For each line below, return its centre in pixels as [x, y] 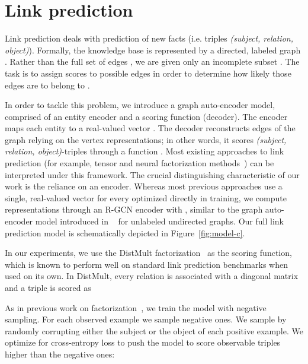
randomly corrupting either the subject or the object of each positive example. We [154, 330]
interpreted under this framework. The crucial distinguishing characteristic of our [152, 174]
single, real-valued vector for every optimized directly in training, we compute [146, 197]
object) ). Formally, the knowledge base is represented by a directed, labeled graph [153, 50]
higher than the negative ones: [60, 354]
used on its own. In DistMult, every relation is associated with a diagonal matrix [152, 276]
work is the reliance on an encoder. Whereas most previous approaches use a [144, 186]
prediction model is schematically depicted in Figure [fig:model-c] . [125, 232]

----

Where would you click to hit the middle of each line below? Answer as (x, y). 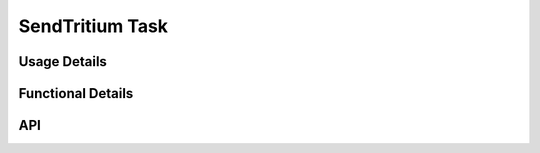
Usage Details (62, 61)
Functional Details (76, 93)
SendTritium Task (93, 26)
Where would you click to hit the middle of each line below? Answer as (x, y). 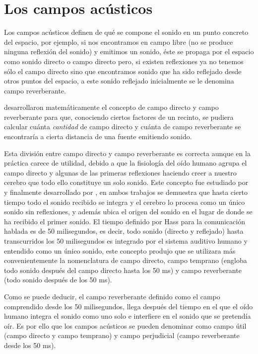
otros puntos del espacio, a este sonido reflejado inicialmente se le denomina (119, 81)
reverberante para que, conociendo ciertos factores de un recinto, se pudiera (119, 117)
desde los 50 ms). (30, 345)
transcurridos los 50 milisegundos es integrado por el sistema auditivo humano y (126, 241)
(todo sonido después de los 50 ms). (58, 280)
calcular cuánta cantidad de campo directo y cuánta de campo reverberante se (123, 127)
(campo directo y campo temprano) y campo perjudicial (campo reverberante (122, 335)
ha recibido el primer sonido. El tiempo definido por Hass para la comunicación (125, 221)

----

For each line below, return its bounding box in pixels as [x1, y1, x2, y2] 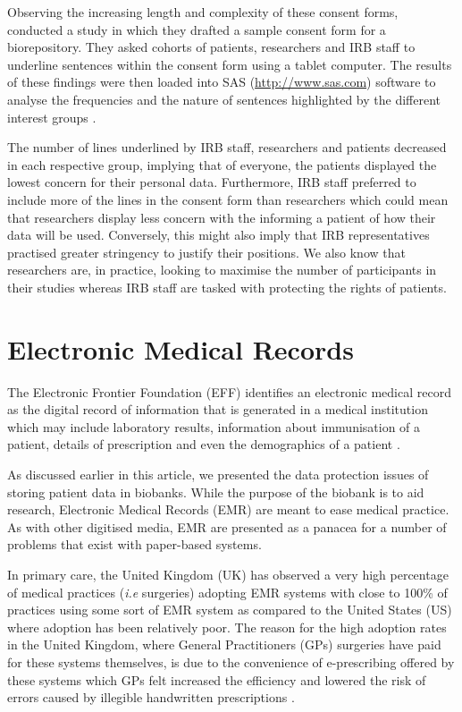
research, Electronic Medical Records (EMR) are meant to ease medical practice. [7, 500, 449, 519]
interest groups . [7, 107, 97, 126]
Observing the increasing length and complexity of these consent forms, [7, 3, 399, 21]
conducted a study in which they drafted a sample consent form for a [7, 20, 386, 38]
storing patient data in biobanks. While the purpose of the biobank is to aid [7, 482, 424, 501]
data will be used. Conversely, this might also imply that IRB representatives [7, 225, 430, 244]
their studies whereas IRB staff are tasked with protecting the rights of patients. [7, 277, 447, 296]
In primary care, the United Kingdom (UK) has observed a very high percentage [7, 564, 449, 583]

----

Filter the entries above down to the lines that contain "sonido".

» Written solution:
otros puntos del espacio, a este sonido reflejado inicialmente se le denomina (119, 81)
(todo sonido después de los 50 ms). (58, 280)
ha recibido el primer sonido. El tiempo definido por Hass para la comunicación (125, 221)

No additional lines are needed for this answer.